I took a child development course once, where the professor said the concept of the all-powerful comes from babyhood, as the new human is totally dependent on the outer world for survival. Everything is magic. We eventually learn that our caretakers are not omnipotent, but the vestiges remain and account for some of our beliefs. Belonging is needed for survival, so we believe what helps us survive — the Darwinian drive in us all.
So that's why I see plastics as good for us. However, because the above reasons are so strong, the popular image isn’t going to change quickly or maybe ever. Lately the sanitary and medical values of plastics have come to the fore, much to the annoyance of diehard plastiphobes. There are countless positive/harmless uses for plastics.
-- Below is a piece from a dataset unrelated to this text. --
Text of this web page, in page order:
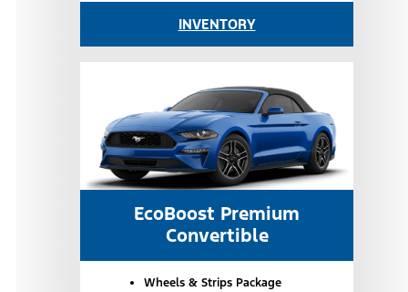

Clean packaging is one, but packaging represents only 20% of plastics consumption. Agriculture is important (mulch, irrigation, harvesting) and so is automotive, building/construction, and textiles (nylon and polyester are plastics, too).
Babies grow up and learn that life is like driving down a road: We need to see where the dividers and curves and boundaries are, but if we don’t get on the road, we won’t go anywhere. Extremes blind us from balance.